In her quest for her loved ones, Husna faces several challenges, from being devoured by one of the lurking forms, carrying the additional burden of burying the remains of a baby to being saddled with another dead form. Amid firings and crackdowns at every step, Husna is checked and rechecked, groped, turned and twisted. She leaves a bloody trail behind her.

Meer is a story about Husna’s survival. The plot is gripping and full of twists and turns. Quraishi describes the ongoing violence in the Valley and how it affects the lives of those living in the conflict zones. She tries to describe the mindset of an average Kashmiri who lives in constant fear and uncertainty and faces humiliation. She also tries to fathom the trauma of families awaiting the return of missing sons, brothers, husbands, fathers and grandfathers.
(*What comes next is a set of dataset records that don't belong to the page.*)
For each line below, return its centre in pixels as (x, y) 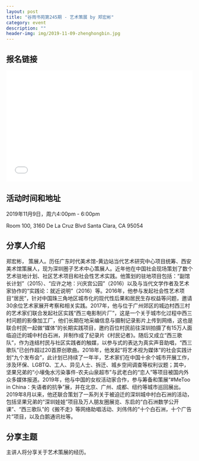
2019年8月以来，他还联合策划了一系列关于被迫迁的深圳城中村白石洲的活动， (99, 394)
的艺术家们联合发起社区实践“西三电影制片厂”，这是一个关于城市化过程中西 (97, 313)
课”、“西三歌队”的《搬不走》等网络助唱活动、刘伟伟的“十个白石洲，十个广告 (99, 409)
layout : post (22, 12)
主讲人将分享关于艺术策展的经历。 (48, 452)
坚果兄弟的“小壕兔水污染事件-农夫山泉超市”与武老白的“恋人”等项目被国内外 (98, 372)
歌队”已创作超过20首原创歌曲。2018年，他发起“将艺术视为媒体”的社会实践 (97, 350)
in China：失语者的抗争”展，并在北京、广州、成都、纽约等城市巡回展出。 (95, 387)
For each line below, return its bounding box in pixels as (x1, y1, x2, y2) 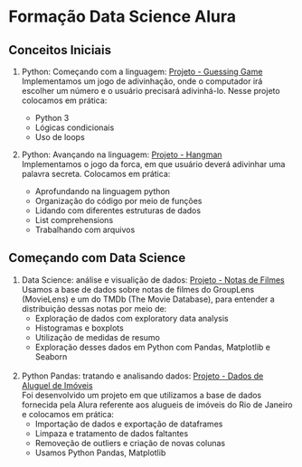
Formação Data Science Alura (8, 6, 237, 27)
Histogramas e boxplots (34, 322, 124, 333)
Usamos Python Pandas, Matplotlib (34, 447, 166, 458)
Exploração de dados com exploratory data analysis (34, 313, 229, 323)
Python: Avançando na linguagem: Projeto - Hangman (21, 149, 222, 160)
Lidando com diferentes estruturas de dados (34, 205, 201, 216)
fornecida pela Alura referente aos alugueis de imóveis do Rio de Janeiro (21, 399, 293, 410)
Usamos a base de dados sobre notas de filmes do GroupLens (21, 284, 255, 294)

Her novel carries an abundance of emotions of varying hues and shades. Besides narrating the turmoil in Uttar Pradesh after the Babri Masjid’s demolition, she also portrays very beautifully the landscape of UP, with its huge mango trees, the place where she grew up. Her bold portrayal of dark times and darker realities is hard-hitting. At times, her words are thrown at you randomly, and then altogether with a force that shakes you.

Meer is weaved around fractured relations and disturbing truths about lives in conflict zones. It is a story that will leave you with more questions than answers, but they are questions that need asking.